I would like for someone to check my proof of the uniqueness of the Fitting decomposition of an endomorphism $f$ over a finite space $V$.
Suppose $U,W$ are two subspaces of $V$ s.t.
- $U \oplus W = V$
- $f\left(U\right) \subseteq U, f\left(V\right) \subseteq V$: this property is called $f$-invariance
- $f_U: U \to U$ is nilpotent
- $f_W: W \to W$ is an isomorphism
Then $U = F_0, W = F_1$ where $F_0,F_1$ are the Fitting modules of $f$
Proof:
- Because $f_U$ is nilpotent, $F_0\left(f_U\right) = U \implies U \subseteq F_0\left(f\right)$
- Suppose there exists $v \in W \cap F_0\left(f\right), v \neq 0$. Because $f_W$ is injective and $W$ is $f$-invariant, $f\left(v\right) \in W - \left\{0\right\} \implies \forall n \in \mathbb{N}, f^n\left(v\right) \neq 0$, and so $v \not\in F_0\left(f\right)$, contradiction.

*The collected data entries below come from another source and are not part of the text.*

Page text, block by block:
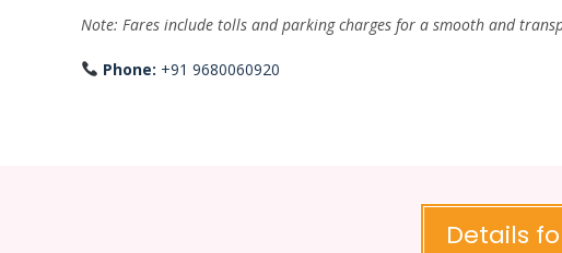
Note: Fares include tolls and parking charges for a smooth and
Phone: +91 9680060920
Details
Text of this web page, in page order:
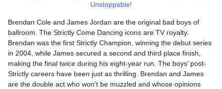
Unstoppable!
Brendan Cole and James Jordan are the original bad boys of
ballroom. The Strictly Come Dancing icons are TV royalty.
Brendan was the first Strictly Champion, winning the debut series
in 2004, while James secured a second and third place finish,
making the final twice during his eight-year run. The boys’ post-
Strictly careers have been just as thrilling. Brendan and James
are the double act who won’t be muzzled and whose opinions
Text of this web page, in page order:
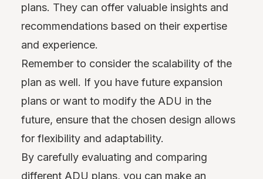
plans. They can offer valuable insights and
recommendations based on their expertise
and experience.
Remember to consider the scalability of the
plan as well. If you have future expansion
plans or want to modify the ADU in the
future, ensure that the chosen design allows
for flexibility and adaptability.
By carefully evaluating and comparing
different ADU plans, you can make an
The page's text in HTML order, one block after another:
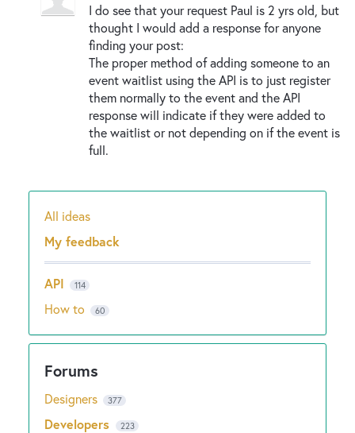
I do see that your request Paul is 2 yrs old, but
thought I would add a response for anyone
finding your post:
The proper method of adding someone to an
event waitlist using the API is to just register
them normally to the event and the API
response will indicate if they were added to
the waitlist or not depending on if the event is
full.
Categories
All ideas
My feedback
API 114
How to 60
Designers 377
Developers 223
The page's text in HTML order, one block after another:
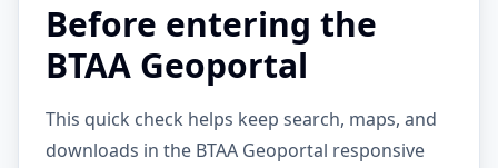
Before entering the
BTAA Geoportal
This quick check helps keep search, maps, and
downloads in the BTAA Geoportal responsive
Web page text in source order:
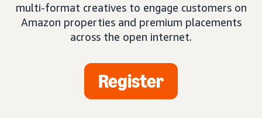
multi-format creatives to engage customers on
Amazon properties and premium placements
across the open internet.
Register
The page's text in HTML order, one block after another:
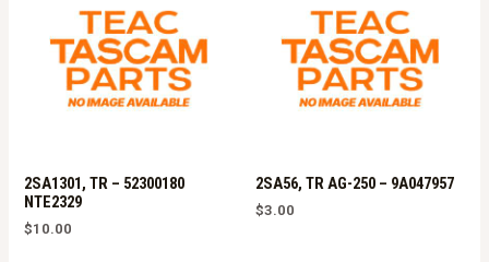
2SA1301, TR – 52300180
NTE2329
$10.00
2SA56, TR AG-250 – 9A047957
$3.00
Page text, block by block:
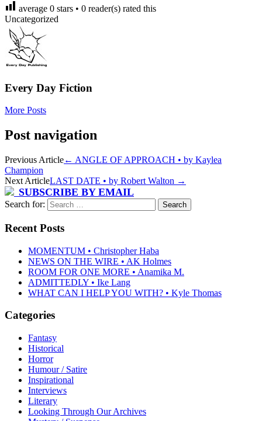
average 0 stars • 0 reader(s) rated this
Uncategorized
Every Day Fiction
More Posts
Post navigation
Previous Article← ANGLE OF APPROACH • by Kaylea
Champion
Next ArticleLAST DATE • by Robert Walton →
SUBSCRIBE BY EMAIL
Search for:
Recent Posts
MOMENTUM • Christopher Haba
NEWS ON THE WIRE • AK Holmes
ROOM FOR ONE MORE • Anamika M.
ADMITTEDLY • Ike Lang
WHAT CAN I HELP YOU WITH? • Kyle Thomas
Categories
Fantasy
Historical
Horror
Humour / Satire
Inspirational
Interviews
Literary
Looking Through Our Archives
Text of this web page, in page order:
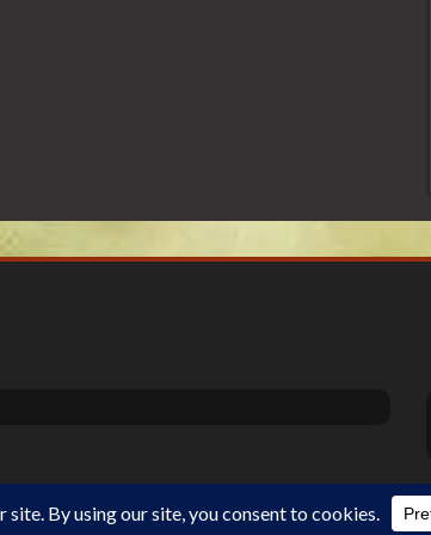
Theme Designed byInkHive.©2026 DiSanoViSions

This implies that $W \cap F_0\left(f\right) = \{0\}$
- Because $W \oplus U = V$ and $U \subseteq F_0$, this means that $V \subseteq W \oplus F_0$, but because $W,F_0 \subseteq V$, $W \oplus F_0 \subseteq V$. Applying the Grassmann formula, we get that $\dim U = \dim F_0$, which implies that $U = F_0$
- Let's set $n$ to be an integer s.t. $\ker f^n = F_0 = U$, and suppose $\exists w \in W, w \not\in F_1$. Now, because $f_W$ is surjective, there exists $w^\star \in W$ s.t. $f^n\left(w^\star\right) = w$ and because $F_0 \oplus F_1 = V$ there are $u \in F_0, v \in F_1$ s.t. $u + v = w^\star$. In particular, this means that $f^n\left(u + v\right) = f^n\left(w^\star\right) = w$, which is equal to $f^n\left(v\right)$ because $u \in F_0$. Recall that $F_1$ is $f$-invariant, which means that $w \in F_1$, contradicting our choice of $w$. This means that $W \subseteq F_1$
- With the same reasoning of point 3, we can conclude that $W = F_1$ Q.E.D.

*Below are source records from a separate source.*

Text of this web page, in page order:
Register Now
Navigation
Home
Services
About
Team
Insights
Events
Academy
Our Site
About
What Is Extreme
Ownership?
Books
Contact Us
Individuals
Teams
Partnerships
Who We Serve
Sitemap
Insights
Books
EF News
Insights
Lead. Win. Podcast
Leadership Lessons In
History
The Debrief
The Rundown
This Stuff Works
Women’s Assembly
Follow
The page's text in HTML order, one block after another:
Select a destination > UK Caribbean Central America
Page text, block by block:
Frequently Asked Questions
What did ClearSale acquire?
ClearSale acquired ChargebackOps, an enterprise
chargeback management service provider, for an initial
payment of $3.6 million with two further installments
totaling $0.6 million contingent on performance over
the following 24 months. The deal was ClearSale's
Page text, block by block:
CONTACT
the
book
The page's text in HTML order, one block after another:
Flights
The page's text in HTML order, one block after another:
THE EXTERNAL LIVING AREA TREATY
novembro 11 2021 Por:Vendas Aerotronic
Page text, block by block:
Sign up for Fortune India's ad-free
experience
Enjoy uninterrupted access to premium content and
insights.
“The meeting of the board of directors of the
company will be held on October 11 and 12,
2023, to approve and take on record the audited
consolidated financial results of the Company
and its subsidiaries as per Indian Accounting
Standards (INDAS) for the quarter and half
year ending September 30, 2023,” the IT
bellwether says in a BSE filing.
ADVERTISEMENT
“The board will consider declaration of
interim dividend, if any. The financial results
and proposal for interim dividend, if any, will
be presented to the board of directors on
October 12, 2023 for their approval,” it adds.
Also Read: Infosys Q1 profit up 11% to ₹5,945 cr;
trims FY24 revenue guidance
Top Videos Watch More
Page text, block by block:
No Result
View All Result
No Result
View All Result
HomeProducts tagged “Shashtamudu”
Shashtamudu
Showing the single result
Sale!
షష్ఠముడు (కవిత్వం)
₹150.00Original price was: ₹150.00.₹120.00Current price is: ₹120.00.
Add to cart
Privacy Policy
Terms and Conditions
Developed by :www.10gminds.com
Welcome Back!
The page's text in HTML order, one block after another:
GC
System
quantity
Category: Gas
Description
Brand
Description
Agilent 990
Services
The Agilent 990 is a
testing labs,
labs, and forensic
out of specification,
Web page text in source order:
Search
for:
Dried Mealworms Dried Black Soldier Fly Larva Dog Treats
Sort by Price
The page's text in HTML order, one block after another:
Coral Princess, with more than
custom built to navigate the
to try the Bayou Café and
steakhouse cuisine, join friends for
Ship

I think your reasoning is correct, but you can be a bit more concise:
Given the decomposition $V = W \oplus U$, since $f_{|U}$ is nilpotent, there is a $k>0$ (in fact for all sufficiently large $k$) such that $f^k(U)=0$, and, since $f(W)=W$, it follows that $$ f^k(V)=f^k(U\oplus W) = f^k(U)+f^k(W) = 0+f^k(W)=f^k(W)=W. $$ Thus $U\subseteq \text{ker}(f^k)$ and $W= f^k(V)$ hence $$ \dim(U)+\dim(W) \leq \dim(\text{ker}(f^k))+\dim(f^k(V)) = \dim(V), $$ hence as $V = U \oplus W$, $U = \text{ker}(f^k)$ and $W = f^k(V)$. It follows $U$ and $W$ are unique if they exist, and to see that one just has to show that $f^k(V) \cap \text{ker}(f^k)=\{0\}$, but this is clear since if $u\in \text{ker}(f^k)\cap f^k(V)$ then $f^k(u)=0$ since $u\in \text{ker}(f^k)$ but as $u \in f^k(V)$, we have $f^k(u)=0$ if and only if $u=0$.